SCENE I.—ALDGATE RICHLY DECORATED.

CROWD. MARSHALMEN.

MARSHALMAN. Stand back, keep a clear lane! When will her Majesty pass, sayst thou? why now, even now; wherefore draw back your heads and your horns before I break them, and make what noise you will with your tongues, so it be not treason. Long live Queen Mary, the lawful and legitimate daughter of Harry the Eighth! Shout, knaves!

CITIZENS. Long live Queen Mary!

FIRST CITIZEN. That's a hard word, legitimate; what does it mean?

SECOND CITIZEN. It means a bastard.

THIRD CITIZEN. Nay, it means true-born.

FIRST CITIZEN. Why, didn't the Parliament make her a bastard?

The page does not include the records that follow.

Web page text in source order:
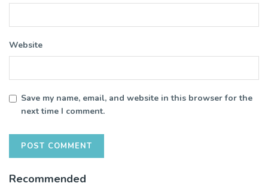
Website
Save my name, email, and website in this browser for the
next time I comment.
Recommended
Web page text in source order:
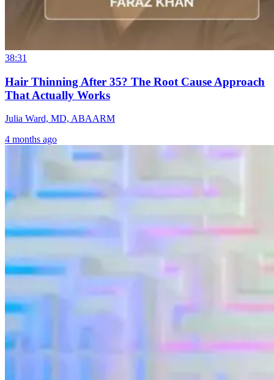
38:31
Hair Thinning After 35? The Root Cause Approach
That Actually Works
Julia Ward, MD, ABAARM
4 months ago
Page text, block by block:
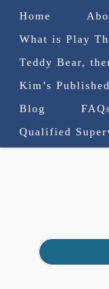
Home
What is Play
Teddy Bear,
Kim’s
Blog
Qualified
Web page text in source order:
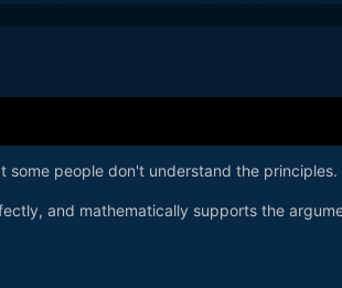
some people don't understand the principles.
and mathematically supports the
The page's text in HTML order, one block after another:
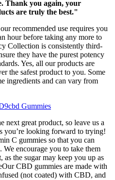
Thank you again, your
are truly the best."
recommended use requires you
hour before taking any more to
Collection is consistently third-
they have the purest potency
Yes, all our products are
the safest product to you. Some
ingredients and can vary from
Gummies
great product, so leave us a
you’re looking forward to trying!
C gummies so that you can
encourage you to take them
the sugar may keep you up as
CBD gummies are made with
(not coated) with CBD, and
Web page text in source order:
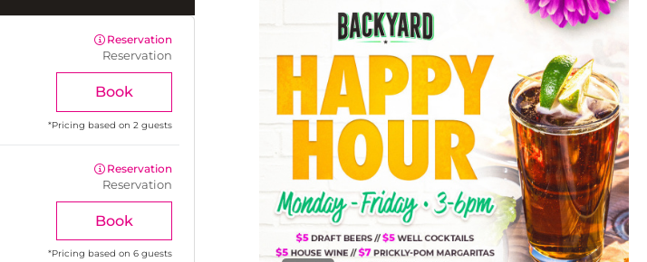
Reservation
Reservation
Book
*Pricing based on 2 guests
Reservation
Reservation
Book
*Pricing based on 6 guests
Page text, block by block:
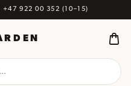
+47 922 00 352 (10–15)
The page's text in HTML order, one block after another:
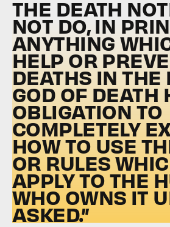
THE DEATH
NOT DO, IN
ANYTHING
HELP OR
DEATHS IN THE
GOD OF DEATH
OBLIGATION TO
COMPLETELY
HOW TO USE
OR RULES
APPLY TO THE
WHO OWNS IT
ASKED.”
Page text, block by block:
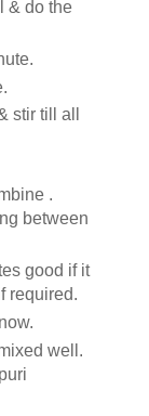
& do the
stir till all
.
between
good if it
required.
well.
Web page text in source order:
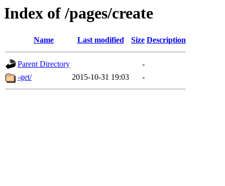
Index of /pages/create
Name Last modified Size Description
Parent Directory
-
-get/
2015-10-31 19:03 -
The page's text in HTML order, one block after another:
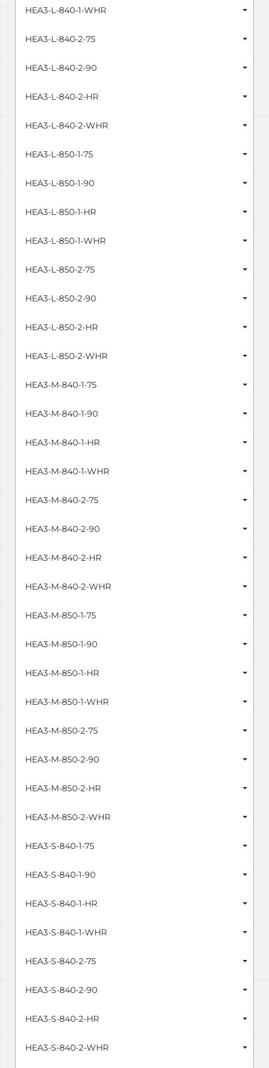
HEA3-L-840-1-WHR
HEA3-L-840-2-75
HEA3-L-840-2-90
HEA3-L-840-2-HR
HEA3-L-840-2-WHR
HEA3-L-850-1-75
HEA3-L-850-1-90
HEA3-L-850-1-HR
HEA3-L-850-1-WHR
HEA3-L-850-2-75
HEA3-L-850-2-90
HEA3-L-850-2-HR
HEA3-L-850-2-WHR
HEA3-M-840-1-75
HEA3-M-840-1-90
HEA3-M-840-1-HR
HEA3-M-840-1-WHR
HEA3-M-840-2-75
HEA3-M-840-2-90
HEA3-M-840-2-HR
HEA3-M-840-2-WHR
HEA3-M-850-1-75
HEA3-M-850-1-90
HEA3-M-850-1-HR
HEA3-M-850-1-WHR
HEA3-M-850-2-75
HEA3-M-850-2-90
HEA3-M-850-2-HR
HEA3-M-850-2-WHR
HEA3-S-840-1-75
HEA3-S-840-1-90
HEA3-S-840-1-HR
HEA3-S-840-1-WHR
HEA3-S-840-2-75
HEA3-S-840-2-90
HEA3-S-840-2-HR
HEA3-S-840-2-WHR
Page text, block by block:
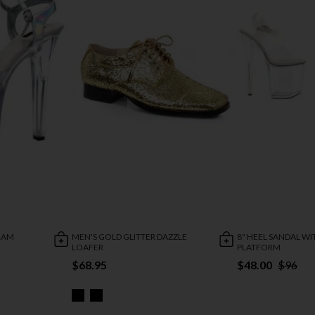
MEN'S GOLD GLITTER DAZZLE
LOAFER
$68.95
8" HEEL SANDAL
PLATFORM
$48.00 $96
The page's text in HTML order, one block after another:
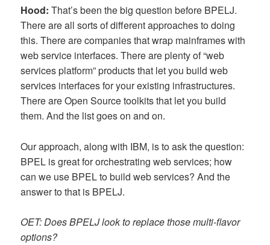
Hood: That’s been the big question before BPELJ.
There are all sorts of different approaches to doing
this. There are companies that wrap mainframes with
web service interfaces. There are plenty of “web
services platform” products that let you build web
services interfaces for your existing infrastructures.
There are Open Source toolkits that let you build
them. And the list goes on and on.
Our approach, along with IBM, is to ask the question:
BPEL is great for orchestrating web services; how
can we use BPEL to build web services? And the
answer to that is BPELJ.
OET: Does BPELJ look to replace those multi-flavor
options?
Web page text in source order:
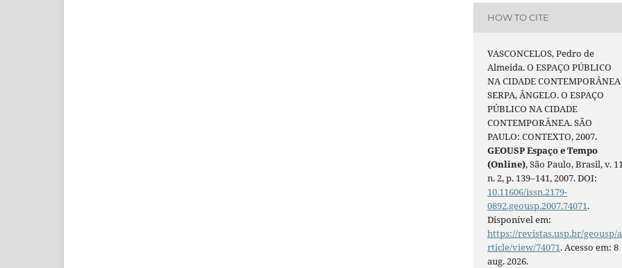
HOW TO CITE
VASCONCELOS, Pedro de
Almeida. O ESPAÇO PÚBLICO
NA CIDADE CONTEMPORÂNEA
SERPA, ÂNGELO. O ESPAÇO
PÚBLICO NA CIDADE
CONTEMPORÂNEA. SÃO
PAULO: CONTEXTO, 2007.
GEOUSP Espaço e Tempo
(Online), São Paulo, Brasil, v.
n. 2, p. 139–141, 2007. DOI:
10.11606/issn.2179-
0892.geousp.2007.74071.
Disponível em:
https://revistas.usp.br/geousp/a
rticle/view/74071. Acesso em: 8
aug. 2026.
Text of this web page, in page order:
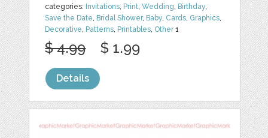
categories: Invitations, Print,Wedding, Birthday,
Save the Date, Bridal Shower, Baby, Cards, Graphics,
Decorative, Patterns, Printables, Other1
$ 4.99 $ 1.99
Details
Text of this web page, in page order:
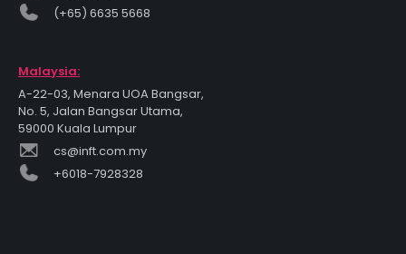
(+65) 6635 5668
Malaysia:
A-22-03, Menara UOA Bangsar,
No. 5, Jalan Bangsar Utama,
59000 Kuala Lumpur
cs@inft.com.my
+6018-7928328
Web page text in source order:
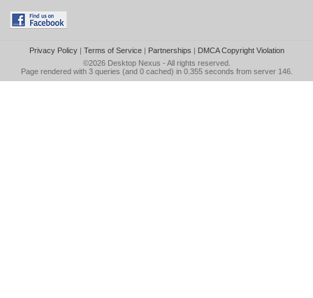
Privacy Policy| Terms of Service| Partnerships | DMCA Copyright Violation
©2026 Desktop Nexus - All rights reserved.
Page rendered with 3 queries (and 0 cached) in 0.355 seconds from server 146.
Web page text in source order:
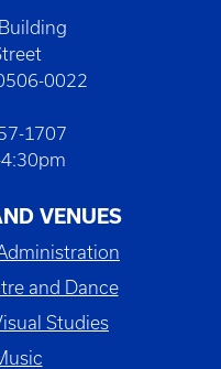
0022
1707
VENUES
and Dance
Studies
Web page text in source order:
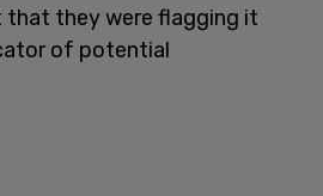
they were flagging it
of potential
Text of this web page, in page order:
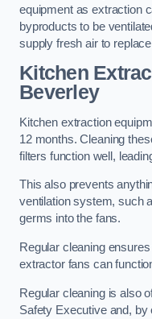
equipment as extraction
byproducts to be
supply fresh air to
Kitchen
Beverley
Kitchen extraction
12 months. Cleaning
filters function well,
This also prevents
ventilation system, such
germs into the fans.
Regular cleaning
extractor fans can
Regular cleaning is also
Safety Executive and, by
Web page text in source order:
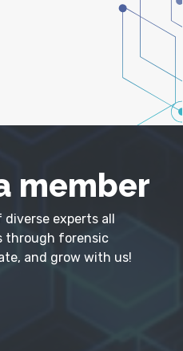
member
experts all
through forensic
and grow with us!
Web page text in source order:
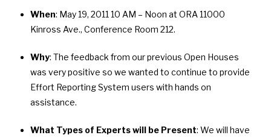
When: May 19, 2011 10 AM – Noon at ORA 11000
Kinross Ave., Conference Room 212.
Why: The feedback from our previous Open Houses
was very positive so we wanted to continue to provide
Effort Reporting System users with hands on
assistance.
What Types of Experts will be Present: We will have
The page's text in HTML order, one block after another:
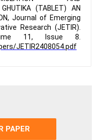
(TABLET) AN
Journal of Emerging
Research (JETIR).
11, Issue 8.
JETIR2408054.pdf
PAPER
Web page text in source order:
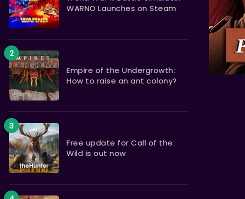
WARNO Launches on Steam
Empire of the Undergrowth:
How to raise an ant colony?
Free update for Call of the
Wild is out now
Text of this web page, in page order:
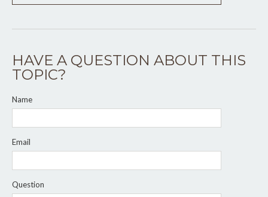
HAVE A QUESTION ABOUT THIS
TOPIC?
Name
Email
Question
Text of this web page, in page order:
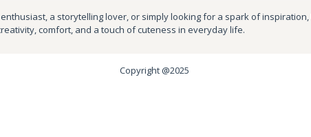
a storytelling lover, or simply looking for a spark of inspiration,
comfort, and a touch of cuteness in everyday life.
Copyright @2025
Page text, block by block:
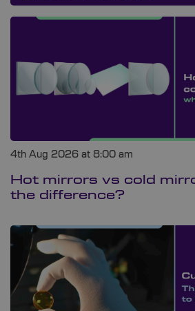
4th Aug 2026 at 8:00 am
Hot mirrors vs cold
the difference?
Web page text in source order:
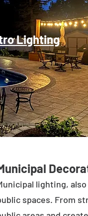
Lighting
lighting,
spaces. From
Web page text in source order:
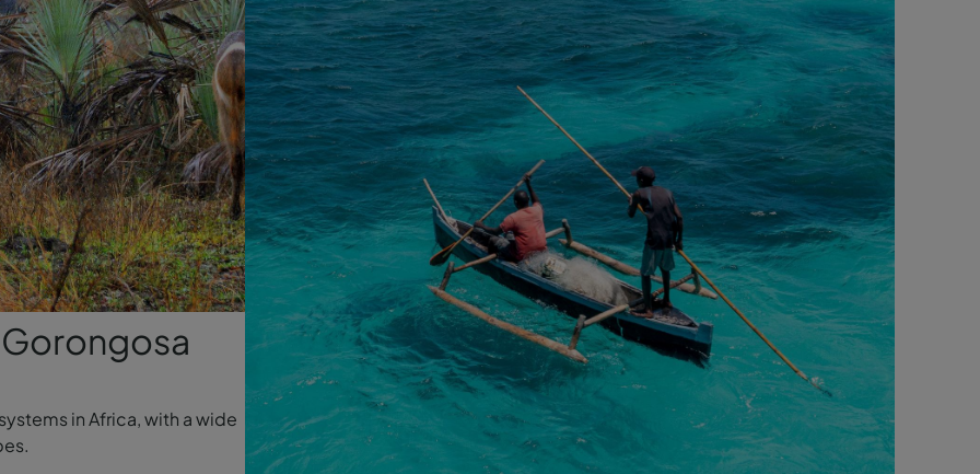
in Africa, with a wide
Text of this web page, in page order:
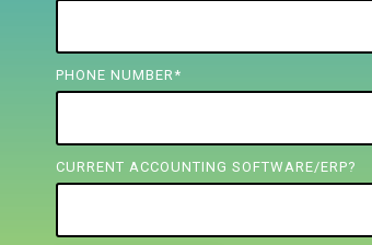
PHONE NUMBER*
CURRENT ACCOUNTING SOFTWARE/ERP?
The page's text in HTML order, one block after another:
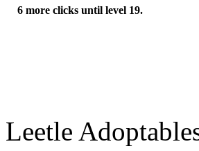
6 more clicks until level 19.
Leetle
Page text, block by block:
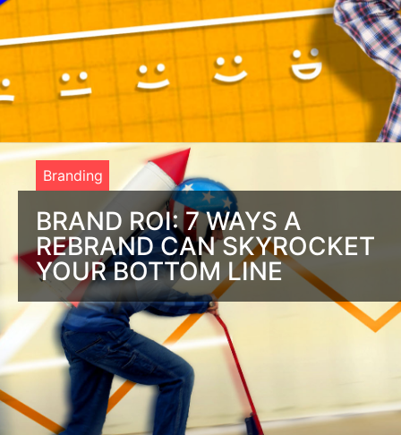
Branding
BRAND ROI: 7 WAYS A
REBRAND CAN SKYROCKET
YOUR BOTTOM LINE
What’s the return on rebranding? Marketing is ‘how’ people
find you. Branding is ‘why’ people buy. Successful brands
know how to connect with the ‘why’.
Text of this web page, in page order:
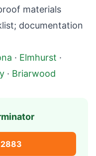
materials
documentation
· Elmhurst ·
· Briarwood
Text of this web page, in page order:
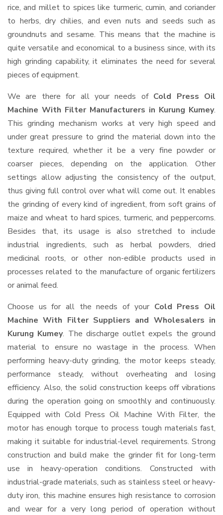
rice, and millet to spices like turmeric, cumin, and coriander
to herbs, dry chilies, and even nuts and seeds such as
groundnuts and sesame. This means that the machine is
quite versatile and economical to a business since, with its
high grinding capability, it eliminates the need for several
pieces of equipment.
We are there for all your needs of Cold Press Oil
Machine With Filter Manufacturers in Kurung Kumey.
This grinding mechanism works at very high speed and
under great pressure to grind the material down into the
texture required, whether it be a very fine powder or
coarser pieces, depending on the application. Other
settings allow adjusting the consistency of the output,
thus giving full control over what will come out. It enables
the grinding of every kind of ingredient, from soft grains of
maize and wheat to hard spices, turmeric, and peppercorns.
Besides that, its usage is also stretched to include
industrial ingredients, such as herbal powders, dried
medicinal roots, or other non-edible products used in
processes related to the manufacture of organic fertilizers
or animal feed.
Choose us for all the needs of your Cold Press Oil
Machine With Filter Suppliers and Wholesalers in
Kurung Kumey. The discharge outlet expels the ground
material to ensure no wastage in the process. When
performing heavy-duty grinding, the motor keeps steady,
performance steady, without overheating and losing
efficiency. Also, the solid construction keeps off vibrations
during the operation going on smoothly and continuously.
Equipped with Cold Press Oil Machine With Filter, the
motor has enough torque to process tough materials fast,
making it suitable for industrial-level requirements. Strong
construction and build make the grinder fit for long-term
use in heavy-operation conditions. Constructed with
industrial-grade materials, such as stainless steel or heavy-
duty iron, this machine ensures high resistance to corrosion
and wear for a very long period of operation without
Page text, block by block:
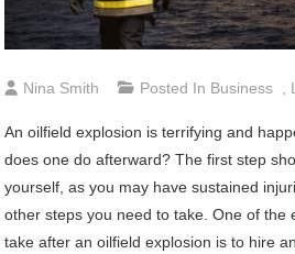
Nina Smith Posted In Business
An oilfield explosion is terrifying and
does one do afterward? The first step
yourself, as you may have sustained
other steps you need to take. One of the
take after an oilfield explosion is to hire
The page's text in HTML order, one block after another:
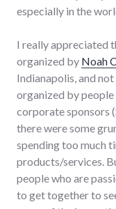
especially in the
I really appreciated
organized by Noah
Indianapolis, and
organized by
corporate sponsors
there were some
spending too much
products/services.
people who are
to get together to
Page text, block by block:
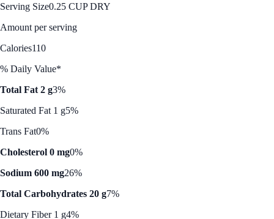
Serving Size0.25 CUP DRY
Amount per serving
Calories110
% Daily Value*
Total Fat 2 g3%
Saturated Fat 1 g5%
Trans Fat0%
Cholesterol 0 mg0%
Sodium 600 mg26%
Total Carbohydrates 20 g7%
Dietary Fiber 1 g4%
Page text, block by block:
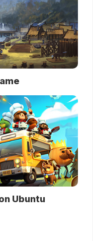
Ubuntu
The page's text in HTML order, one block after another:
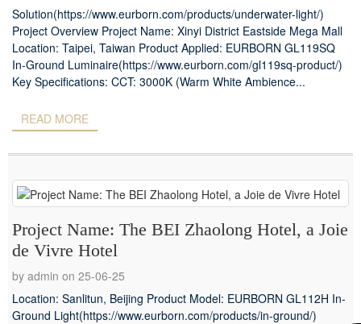
Solution(https://www.eurborn.com/products/underwater-light/)
Project Overview Project Name: Xinyi District Eastside Mega Mall
Location: Taipei, Taiwan Product Applied: EURBORN GL119SQ
In-Ground Luminaire(https://www.eurborn.com/gl119sq-product/)
Key Specifications: CCT: 3000K (Warm White Ambience...
READ MORE
Project Name: The BEI Zhaolong Hotel, a Joie
de Vivre Hotel
by admin on 25-06-25
Location: Sanlitun, Beijing Product Model: EURBORN GL112H In-
Ground Light(https://www.eurborn.com/products/in-ground/)
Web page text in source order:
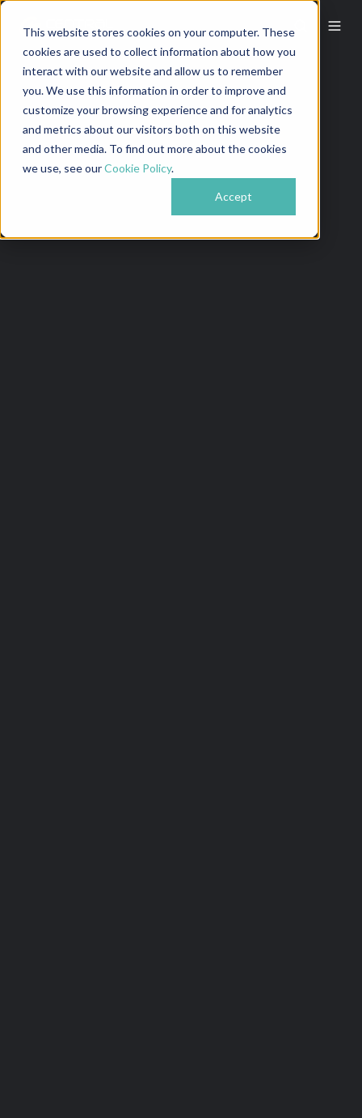
This website stores cookies on your computer. These
cookies are used to collect information about how you
interact with our website and allow us to remember
you. We use this information in order to improve and
customize your browsing experience and for analytics
and metrics about our visitors both on this website
and other media. To find out more about the cookies
we use, see ourCookie Policy.
Accept
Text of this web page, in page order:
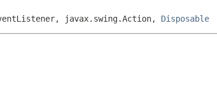
javax.swing.Action, Disposable
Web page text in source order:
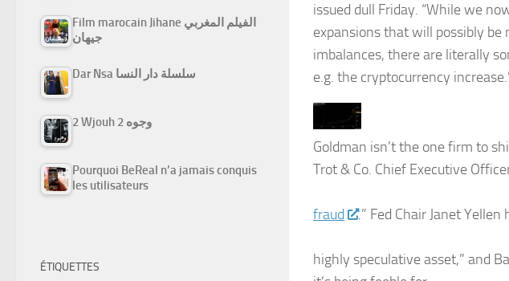
issued dull Friday. “While we
expansions that will possibly
imbalances, there are literally
e.g. the cryptocurrency
Goldman isn’t the one firm to
Trot & Co. Chief Executive
fraud .” Fed Chair Janet Yellen
highly speculative asset,” and
Film marocain Jihane الفيلم المغربي
جيهان
Dar Nsa سلسلة دار النسا
2 Wjouh 2 وجوه
Pourquoi BeReal n’a jamais conquis
les utilisateurs
ÉTIQUETTES
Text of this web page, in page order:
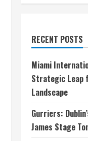
RECENT POSTS
Miami
Strategic Leap
Landscape
Gurriers:
James Stage
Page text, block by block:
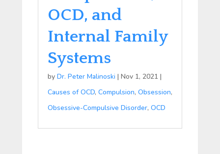
OCD, and
Internal Family
Systems
by Dr. Peter Malinoski | Nov 1, 2021 |
Causes of OCD, Compulsion, Obsession,
Obsessive-Compulsive Disorder, OCD
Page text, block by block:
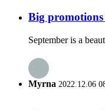
Big
September is a
Myrna 2022.12.06
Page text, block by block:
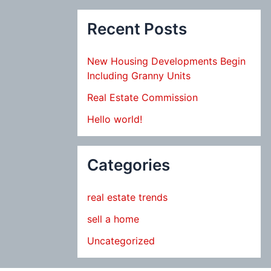
Recent Posts
New Housing Developments Begin
Including Granny Units
Real Estate Commission
Hello world!
Categories
real estate trends
sell a home
Uncategorized
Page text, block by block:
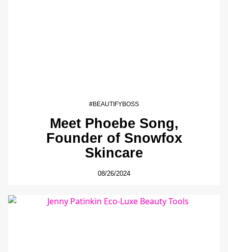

SECOND CITIZEN. No; it was the Lady Elizabeth.

THIRD CITIZEN. That was after, man; that was after.

FIRST CITIZEN. Then which is the bastard?

SECOND CITIZEN. Troth, they be both bastards by Act of Parliament and
Council.

THIRD CITIZEN. Ay, the Parliament can make every true-born man of us a bastard. Old Nokes, can't it make thee a bastard? thou shouldst know, for thou art as white as three Christmasses.

OLD NOKES (dreamily). Who's a-passing? King Edward or King Richard?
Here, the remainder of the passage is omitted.